Go over the lines below, and when one contains the word "within", copy it.

# # # #

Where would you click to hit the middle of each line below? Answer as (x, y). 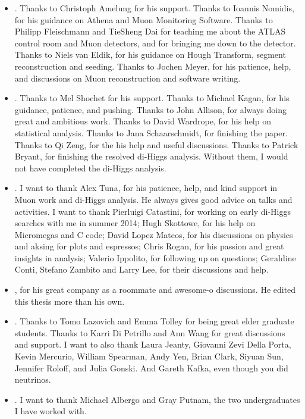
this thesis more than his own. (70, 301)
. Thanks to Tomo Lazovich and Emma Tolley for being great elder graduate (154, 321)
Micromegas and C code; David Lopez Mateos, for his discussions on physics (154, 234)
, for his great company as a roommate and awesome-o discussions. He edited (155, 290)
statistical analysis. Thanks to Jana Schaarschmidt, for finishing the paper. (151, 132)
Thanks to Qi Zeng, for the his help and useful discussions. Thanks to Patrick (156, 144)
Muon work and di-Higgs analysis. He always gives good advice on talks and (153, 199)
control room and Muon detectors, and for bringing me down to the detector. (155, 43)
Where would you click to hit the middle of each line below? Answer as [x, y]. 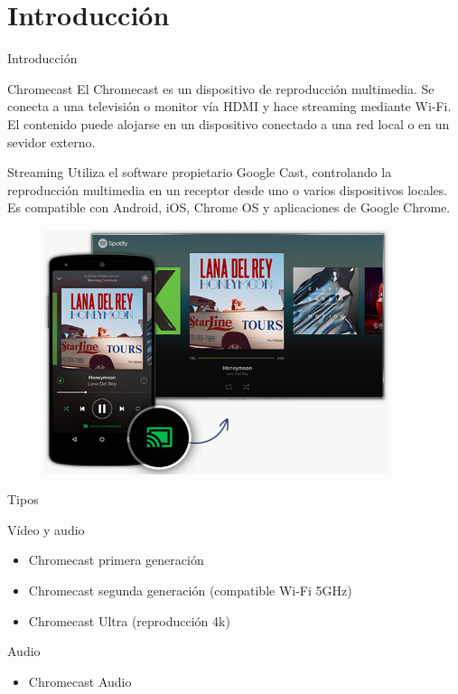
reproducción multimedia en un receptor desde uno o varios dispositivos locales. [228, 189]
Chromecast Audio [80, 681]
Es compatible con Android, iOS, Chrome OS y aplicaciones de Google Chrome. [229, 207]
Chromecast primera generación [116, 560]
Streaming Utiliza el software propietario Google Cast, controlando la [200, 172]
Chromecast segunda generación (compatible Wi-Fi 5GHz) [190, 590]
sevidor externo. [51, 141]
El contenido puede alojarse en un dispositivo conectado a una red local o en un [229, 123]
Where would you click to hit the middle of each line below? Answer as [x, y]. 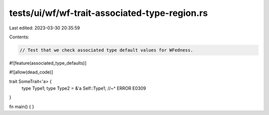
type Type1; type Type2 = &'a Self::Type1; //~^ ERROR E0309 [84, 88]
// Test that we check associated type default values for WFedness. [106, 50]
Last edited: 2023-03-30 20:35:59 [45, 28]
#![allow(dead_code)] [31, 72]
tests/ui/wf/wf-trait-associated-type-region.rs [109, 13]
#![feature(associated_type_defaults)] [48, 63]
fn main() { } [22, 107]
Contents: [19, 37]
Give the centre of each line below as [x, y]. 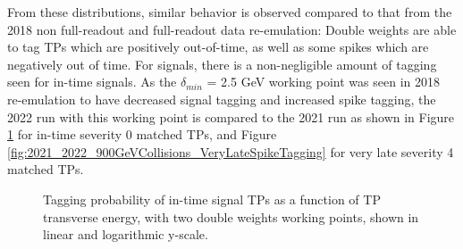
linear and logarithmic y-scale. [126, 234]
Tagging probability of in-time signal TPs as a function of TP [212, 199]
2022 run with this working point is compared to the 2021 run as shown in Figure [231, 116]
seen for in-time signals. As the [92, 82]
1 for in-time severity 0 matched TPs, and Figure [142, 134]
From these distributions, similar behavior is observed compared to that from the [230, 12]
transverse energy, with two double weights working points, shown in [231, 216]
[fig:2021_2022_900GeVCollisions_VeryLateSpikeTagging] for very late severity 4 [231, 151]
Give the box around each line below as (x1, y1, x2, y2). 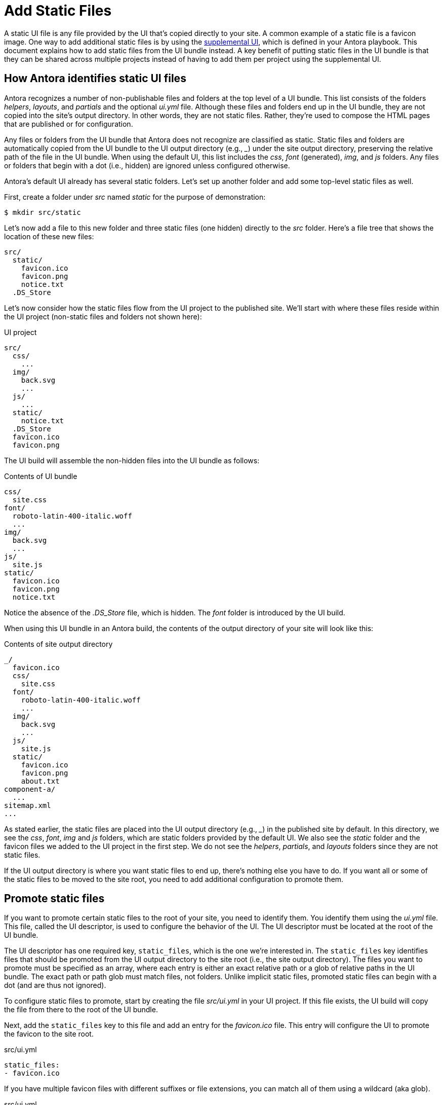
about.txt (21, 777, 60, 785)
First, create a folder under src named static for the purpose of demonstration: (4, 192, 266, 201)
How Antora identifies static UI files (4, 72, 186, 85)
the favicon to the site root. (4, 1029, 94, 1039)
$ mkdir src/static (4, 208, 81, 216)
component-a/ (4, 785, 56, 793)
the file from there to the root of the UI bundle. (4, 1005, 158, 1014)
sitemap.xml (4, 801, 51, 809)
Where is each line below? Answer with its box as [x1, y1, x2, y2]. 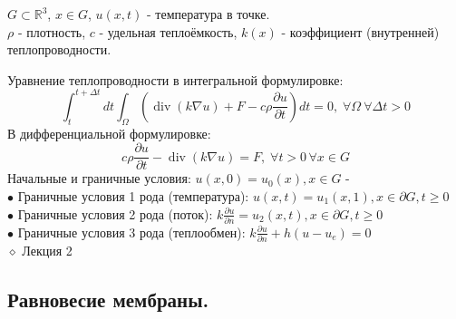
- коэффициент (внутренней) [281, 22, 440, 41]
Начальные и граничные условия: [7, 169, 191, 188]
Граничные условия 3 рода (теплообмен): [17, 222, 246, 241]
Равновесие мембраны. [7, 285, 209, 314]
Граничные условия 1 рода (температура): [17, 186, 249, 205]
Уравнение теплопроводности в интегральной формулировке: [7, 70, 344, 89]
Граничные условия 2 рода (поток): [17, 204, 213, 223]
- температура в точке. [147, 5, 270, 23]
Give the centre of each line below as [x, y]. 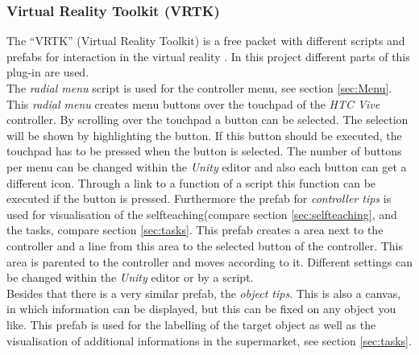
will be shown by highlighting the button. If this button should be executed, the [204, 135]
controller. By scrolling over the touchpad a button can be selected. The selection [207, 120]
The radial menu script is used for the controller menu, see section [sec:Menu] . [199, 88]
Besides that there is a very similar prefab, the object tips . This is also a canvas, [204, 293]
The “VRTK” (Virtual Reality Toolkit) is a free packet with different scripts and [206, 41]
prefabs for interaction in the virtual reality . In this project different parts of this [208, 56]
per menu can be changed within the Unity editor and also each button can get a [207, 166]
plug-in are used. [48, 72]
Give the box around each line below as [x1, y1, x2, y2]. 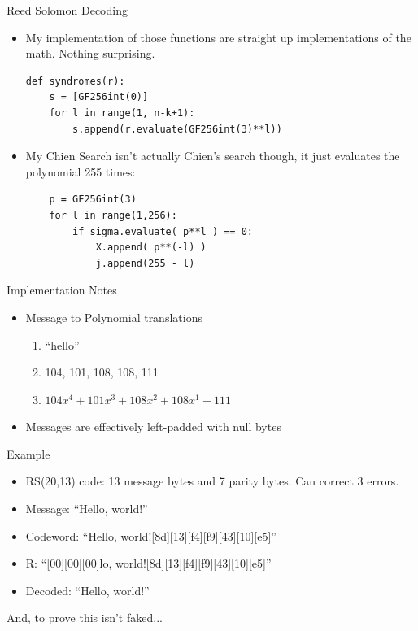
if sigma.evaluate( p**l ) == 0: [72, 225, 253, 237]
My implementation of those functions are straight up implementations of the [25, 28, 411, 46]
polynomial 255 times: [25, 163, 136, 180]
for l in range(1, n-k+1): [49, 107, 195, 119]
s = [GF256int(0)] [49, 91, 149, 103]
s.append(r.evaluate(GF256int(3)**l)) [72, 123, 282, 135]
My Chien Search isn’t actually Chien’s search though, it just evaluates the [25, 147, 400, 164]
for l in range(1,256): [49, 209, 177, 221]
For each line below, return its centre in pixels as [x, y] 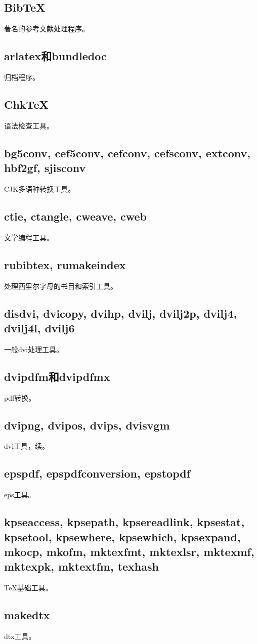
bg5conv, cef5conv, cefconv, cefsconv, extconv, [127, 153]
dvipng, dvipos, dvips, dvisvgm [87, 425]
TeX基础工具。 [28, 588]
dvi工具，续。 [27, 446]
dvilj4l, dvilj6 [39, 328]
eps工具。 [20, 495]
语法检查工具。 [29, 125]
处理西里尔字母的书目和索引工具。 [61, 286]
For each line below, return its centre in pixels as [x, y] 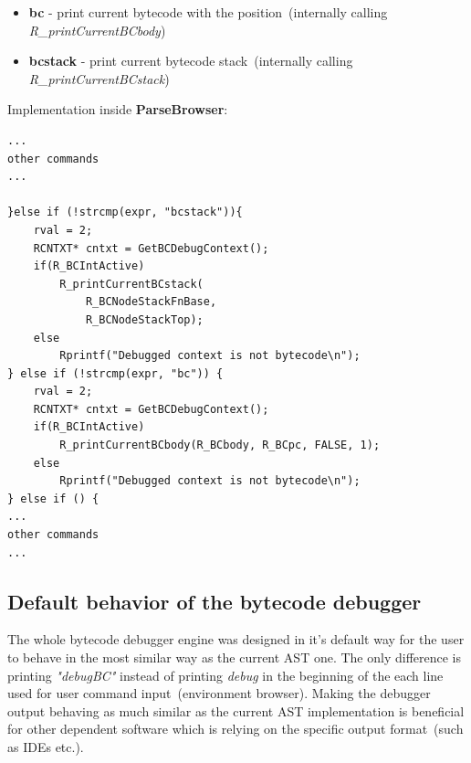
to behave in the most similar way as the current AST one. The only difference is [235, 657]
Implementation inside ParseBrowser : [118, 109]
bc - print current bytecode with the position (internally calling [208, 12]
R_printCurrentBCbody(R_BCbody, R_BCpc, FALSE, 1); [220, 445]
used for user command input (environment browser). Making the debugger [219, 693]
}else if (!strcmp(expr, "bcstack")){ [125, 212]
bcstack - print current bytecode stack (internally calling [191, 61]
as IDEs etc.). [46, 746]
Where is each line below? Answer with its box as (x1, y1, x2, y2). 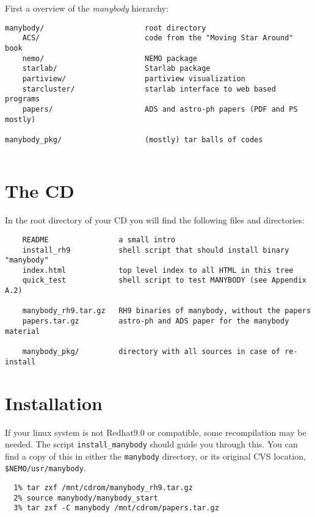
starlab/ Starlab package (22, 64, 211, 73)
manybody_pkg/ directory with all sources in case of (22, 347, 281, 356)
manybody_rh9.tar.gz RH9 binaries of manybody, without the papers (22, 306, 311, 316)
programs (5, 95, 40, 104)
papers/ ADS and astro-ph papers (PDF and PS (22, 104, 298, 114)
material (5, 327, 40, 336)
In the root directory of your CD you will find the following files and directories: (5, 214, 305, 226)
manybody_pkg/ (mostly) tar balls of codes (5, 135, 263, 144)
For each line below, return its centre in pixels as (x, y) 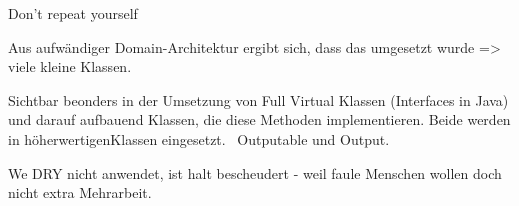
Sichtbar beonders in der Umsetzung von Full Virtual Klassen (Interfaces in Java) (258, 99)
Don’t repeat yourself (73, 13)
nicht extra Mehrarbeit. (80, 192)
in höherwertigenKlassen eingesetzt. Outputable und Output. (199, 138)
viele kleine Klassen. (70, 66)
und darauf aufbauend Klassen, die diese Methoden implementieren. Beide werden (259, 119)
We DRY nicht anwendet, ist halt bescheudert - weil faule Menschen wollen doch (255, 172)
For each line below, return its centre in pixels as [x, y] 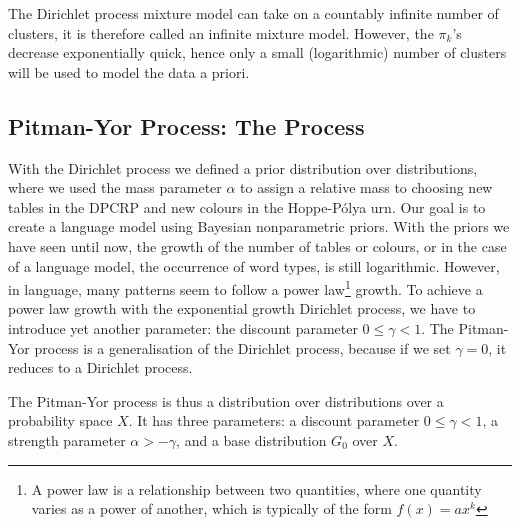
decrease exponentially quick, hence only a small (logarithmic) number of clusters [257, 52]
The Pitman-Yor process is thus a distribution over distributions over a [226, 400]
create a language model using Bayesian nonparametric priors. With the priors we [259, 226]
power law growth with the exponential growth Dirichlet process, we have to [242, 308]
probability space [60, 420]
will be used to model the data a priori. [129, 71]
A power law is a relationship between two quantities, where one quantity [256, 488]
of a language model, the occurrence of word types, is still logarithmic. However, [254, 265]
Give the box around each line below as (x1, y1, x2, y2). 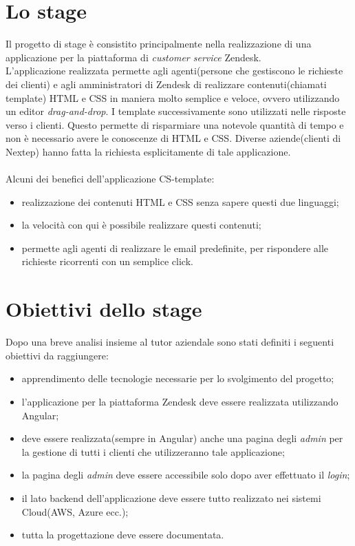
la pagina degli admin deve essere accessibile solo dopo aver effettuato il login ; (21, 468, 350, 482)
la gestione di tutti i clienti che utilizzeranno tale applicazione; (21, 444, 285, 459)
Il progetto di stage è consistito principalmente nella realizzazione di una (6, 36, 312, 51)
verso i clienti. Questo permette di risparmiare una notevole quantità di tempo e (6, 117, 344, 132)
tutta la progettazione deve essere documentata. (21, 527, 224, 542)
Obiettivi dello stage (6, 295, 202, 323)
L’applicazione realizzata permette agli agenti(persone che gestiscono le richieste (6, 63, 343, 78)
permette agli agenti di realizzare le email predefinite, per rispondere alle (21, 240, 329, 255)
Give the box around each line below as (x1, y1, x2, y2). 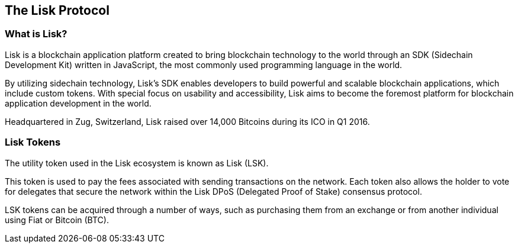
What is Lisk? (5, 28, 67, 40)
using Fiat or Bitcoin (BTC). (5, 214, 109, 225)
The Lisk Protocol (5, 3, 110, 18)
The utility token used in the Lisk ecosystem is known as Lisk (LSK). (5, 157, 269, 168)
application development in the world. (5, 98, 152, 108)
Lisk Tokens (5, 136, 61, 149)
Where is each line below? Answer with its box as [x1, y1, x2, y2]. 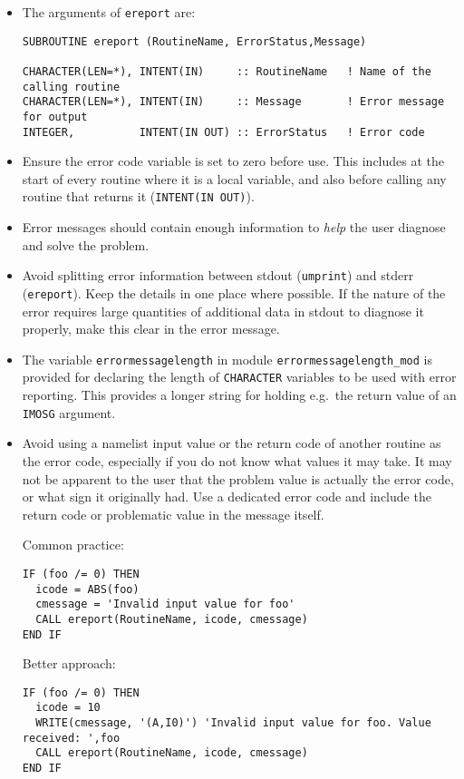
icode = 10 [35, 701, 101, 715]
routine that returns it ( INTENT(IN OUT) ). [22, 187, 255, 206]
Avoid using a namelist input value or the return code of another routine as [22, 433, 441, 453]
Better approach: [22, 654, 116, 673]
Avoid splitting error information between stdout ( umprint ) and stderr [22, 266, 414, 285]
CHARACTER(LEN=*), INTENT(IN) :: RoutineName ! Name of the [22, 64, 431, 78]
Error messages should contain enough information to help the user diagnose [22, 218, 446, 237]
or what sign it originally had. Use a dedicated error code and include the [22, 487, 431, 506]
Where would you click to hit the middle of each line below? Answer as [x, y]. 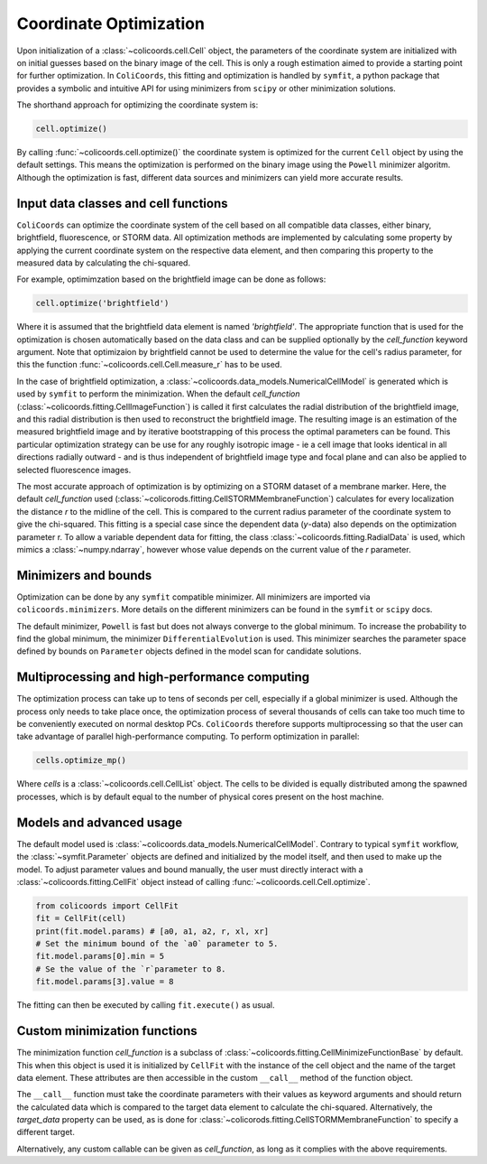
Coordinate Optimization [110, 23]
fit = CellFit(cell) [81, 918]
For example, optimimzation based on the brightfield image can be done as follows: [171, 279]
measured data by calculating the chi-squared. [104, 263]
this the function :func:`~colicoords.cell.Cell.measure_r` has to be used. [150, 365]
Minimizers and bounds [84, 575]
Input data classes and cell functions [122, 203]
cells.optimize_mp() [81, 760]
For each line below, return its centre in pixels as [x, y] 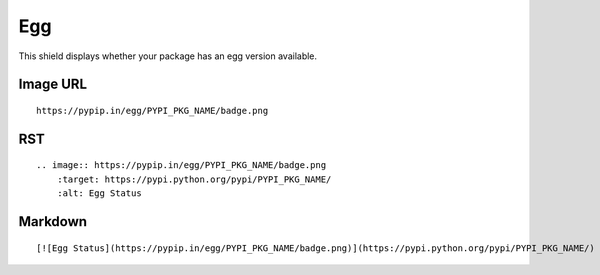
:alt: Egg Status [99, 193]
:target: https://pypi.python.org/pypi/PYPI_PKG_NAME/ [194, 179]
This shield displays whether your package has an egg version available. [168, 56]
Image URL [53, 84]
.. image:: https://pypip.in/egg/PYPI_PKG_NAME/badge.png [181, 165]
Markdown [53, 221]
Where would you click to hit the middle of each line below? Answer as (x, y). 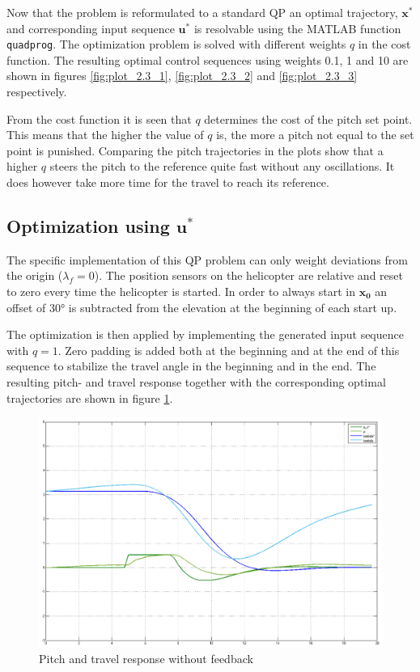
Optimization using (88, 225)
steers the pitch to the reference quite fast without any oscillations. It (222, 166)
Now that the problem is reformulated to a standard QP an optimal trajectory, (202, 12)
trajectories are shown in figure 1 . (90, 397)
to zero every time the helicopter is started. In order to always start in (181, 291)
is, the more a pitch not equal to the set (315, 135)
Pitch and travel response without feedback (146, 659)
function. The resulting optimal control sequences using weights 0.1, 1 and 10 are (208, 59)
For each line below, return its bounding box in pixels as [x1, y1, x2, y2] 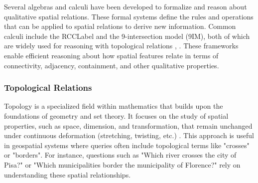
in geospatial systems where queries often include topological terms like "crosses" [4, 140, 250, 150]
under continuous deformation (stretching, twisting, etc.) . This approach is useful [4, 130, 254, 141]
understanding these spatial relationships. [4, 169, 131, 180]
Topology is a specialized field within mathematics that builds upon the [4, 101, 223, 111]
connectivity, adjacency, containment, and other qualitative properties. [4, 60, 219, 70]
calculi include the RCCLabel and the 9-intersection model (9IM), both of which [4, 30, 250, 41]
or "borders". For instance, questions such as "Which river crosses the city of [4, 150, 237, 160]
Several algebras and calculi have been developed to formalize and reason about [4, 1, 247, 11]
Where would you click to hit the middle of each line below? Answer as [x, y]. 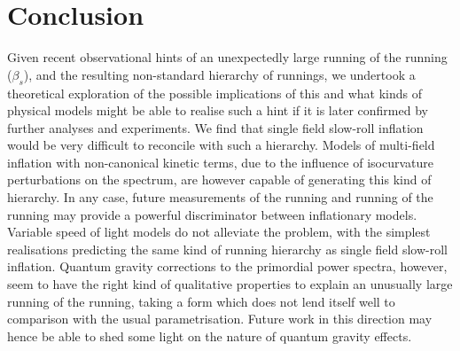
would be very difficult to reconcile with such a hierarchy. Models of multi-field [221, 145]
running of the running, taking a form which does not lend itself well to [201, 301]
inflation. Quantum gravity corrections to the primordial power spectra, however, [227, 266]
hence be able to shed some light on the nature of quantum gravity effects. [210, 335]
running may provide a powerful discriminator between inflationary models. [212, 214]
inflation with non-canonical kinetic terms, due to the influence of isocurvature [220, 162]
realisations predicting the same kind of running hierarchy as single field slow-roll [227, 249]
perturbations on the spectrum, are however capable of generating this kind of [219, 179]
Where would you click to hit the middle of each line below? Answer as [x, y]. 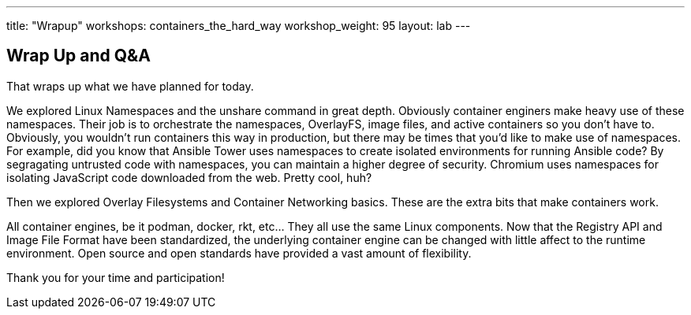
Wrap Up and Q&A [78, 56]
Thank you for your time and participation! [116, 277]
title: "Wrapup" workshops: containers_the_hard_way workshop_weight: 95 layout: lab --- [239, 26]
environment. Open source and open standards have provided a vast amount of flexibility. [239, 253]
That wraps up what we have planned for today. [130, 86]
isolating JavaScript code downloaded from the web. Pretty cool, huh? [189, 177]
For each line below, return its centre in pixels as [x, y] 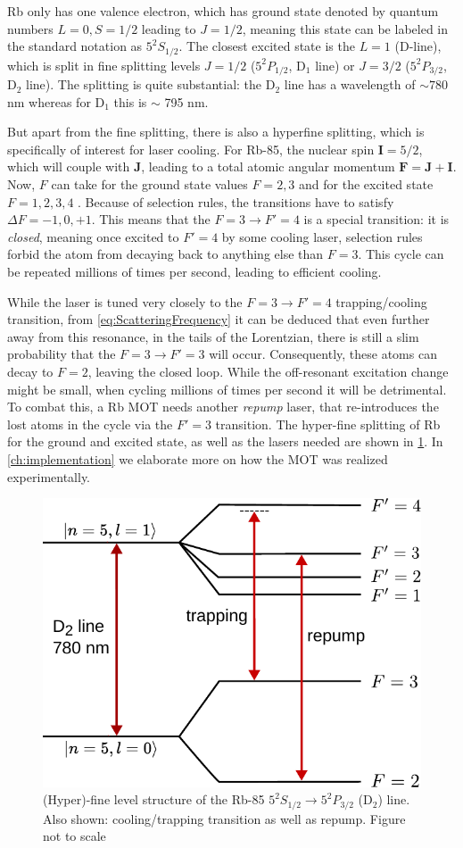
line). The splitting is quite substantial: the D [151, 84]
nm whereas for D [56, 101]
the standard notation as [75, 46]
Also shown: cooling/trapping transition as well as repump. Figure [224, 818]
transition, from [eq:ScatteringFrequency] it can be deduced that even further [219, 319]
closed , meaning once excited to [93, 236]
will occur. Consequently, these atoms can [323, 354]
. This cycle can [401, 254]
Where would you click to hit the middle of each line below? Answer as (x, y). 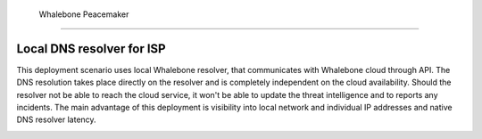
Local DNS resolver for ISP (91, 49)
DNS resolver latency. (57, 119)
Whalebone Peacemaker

# # # #

[Solution for this exercise]
per menu can be changed within the Unity editor and also each button can get a [207, 166]
Topology is a specialized field within mathematics that builds upon the [4, 101, 223, 111]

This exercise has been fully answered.